Attempt: So, before I began attempting to solve this, I decided to see if this was actually true, but I couldn't get what I'm supposed to show to even be correct. Here are the numbers I chose:

$n_1 = 5, n_2 = 3, n_3 = 6, n_4 =8, n_5 = 7, n_6 = 2.$ This implies that $t = 6,$ and we have $i = 1, 2, \cdots, 6$.

So, next step is to do $n_1 + n_2 + \cdots + n_t - t + 1 = 5 + 3 + 6 + 8 + 7 + 2 - 6 + 1 = 26.$ I distribute these 26 objects among my boxes one box at a time, so one time through, each box obtains 1 object, which leaves $26-6 = 20$ objects left to distribute.

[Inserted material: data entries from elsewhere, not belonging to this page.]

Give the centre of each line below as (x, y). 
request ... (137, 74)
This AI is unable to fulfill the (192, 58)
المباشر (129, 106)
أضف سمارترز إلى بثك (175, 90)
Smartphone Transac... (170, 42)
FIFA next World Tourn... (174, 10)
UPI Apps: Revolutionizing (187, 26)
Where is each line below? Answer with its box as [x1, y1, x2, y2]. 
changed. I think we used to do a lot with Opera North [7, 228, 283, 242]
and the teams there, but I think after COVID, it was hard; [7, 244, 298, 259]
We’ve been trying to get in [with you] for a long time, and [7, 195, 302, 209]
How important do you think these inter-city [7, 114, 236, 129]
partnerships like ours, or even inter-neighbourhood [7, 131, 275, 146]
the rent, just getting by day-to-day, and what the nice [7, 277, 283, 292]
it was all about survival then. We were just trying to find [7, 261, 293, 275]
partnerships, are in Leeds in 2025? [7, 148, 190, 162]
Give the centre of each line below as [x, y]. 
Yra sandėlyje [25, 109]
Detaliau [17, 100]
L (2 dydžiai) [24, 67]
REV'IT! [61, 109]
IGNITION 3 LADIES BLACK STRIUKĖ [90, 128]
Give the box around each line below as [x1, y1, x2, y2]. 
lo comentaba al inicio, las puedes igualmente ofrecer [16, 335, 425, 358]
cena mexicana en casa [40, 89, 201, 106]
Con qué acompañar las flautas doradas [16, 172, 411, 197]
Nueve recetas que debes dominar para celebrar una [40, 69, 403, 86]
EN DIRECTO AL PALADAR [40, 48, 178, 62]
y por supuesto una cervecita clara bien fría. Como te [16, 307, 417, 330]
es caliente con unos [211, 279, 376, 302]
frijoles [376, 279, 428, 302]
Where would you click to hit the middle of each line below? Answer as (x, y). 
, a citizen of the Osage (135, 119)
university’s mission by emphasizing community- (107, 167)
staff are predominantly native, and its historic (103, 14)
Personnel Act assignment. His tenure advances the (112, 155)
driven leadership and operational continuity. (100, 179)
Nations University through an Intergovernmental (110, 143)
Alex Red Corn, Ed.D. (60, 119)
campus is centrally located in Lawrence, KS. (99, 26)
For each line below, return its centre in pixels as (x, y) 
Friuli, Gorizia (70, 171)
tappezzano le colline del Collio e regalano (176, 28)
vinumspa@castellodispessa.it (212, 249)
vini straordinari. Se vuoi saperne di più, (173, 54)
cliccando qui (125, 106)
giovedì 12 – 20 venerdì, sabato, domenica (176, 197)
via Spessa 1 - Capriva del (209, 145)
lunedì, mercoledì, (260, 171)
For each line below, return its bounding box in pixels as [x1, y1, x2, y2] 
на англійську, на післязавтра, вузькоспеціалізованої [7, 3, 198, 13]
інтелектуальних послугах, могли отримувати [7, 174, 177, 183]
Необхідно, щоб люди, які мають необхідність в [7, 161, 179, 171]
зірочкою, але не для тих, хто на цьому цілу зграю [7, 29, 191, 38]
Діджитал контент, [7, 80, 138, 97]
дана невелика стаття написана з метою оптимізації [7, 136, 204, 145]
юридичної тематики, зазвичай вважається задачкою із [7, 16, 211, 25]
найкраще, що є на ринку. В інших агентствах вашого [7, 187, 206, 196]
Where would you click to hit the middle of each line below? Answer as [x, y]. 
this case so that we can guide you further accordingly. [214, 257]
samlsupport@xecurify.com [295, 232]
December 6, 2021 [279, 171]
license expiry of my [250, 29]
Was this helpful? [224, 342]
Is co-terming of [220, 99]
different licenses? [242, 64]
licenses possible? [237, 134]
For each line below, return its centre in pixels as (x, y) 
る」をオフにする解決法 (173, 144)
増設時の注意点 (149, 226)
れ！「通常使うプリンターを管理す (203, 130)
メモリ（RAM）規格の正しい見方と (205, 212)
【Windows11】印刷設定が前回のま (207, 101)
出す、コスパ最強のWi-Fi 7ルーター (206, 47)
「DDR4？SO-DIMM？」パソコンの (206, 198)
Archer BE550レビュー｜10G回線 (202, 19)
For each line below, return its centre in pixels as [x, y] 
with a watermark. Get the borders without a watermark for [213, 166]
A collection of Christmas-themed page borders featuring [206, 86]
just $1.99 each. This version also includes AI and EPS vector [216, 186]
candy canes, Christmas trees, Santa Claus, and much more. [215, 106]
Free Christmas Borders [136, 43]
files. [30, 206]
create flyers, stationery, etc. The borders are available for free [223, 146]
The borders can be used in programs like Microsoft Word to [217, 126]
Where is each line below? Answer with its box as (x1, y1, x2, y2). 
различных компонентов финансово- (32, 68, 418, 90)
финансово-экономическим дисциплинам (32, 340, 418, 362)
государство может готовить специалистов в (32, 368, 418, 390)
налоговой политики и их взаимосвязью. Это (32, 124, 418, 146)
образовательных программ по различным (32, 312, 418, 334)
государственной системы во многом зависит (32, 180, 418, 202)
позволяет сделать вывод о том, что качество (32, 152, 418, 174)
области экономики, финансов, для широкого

Follow this pattern and we end with box $1$ containing $5$ objects, box $2$ containing $5$ objects, and boxes $3, 4, 5, 6$ containing $4$ objects each.

According to the question, the $i$th box should hold at least $n_i$ objects, but if you look at the $4$th box, where $i = 4$, then you witness that it only holds $4$ objects, not at least $n_4 = 8$ objects.

Am I misinterpreting the question? I understand that if I stick with variables, I could show the statement holds through contradiction.

For instance, If every box, $i$, contains $n_i - 1$ objects at most, then $\sum_{i=1}^t n_i - 1 = n_1 + n_2 + \cdots + n_t - t < n_1 + n_2 + \cdots + n_t - t + 1$, which is a contradiction, because we have $n_1 + n_2 + \cdots + n_t - t + 1$.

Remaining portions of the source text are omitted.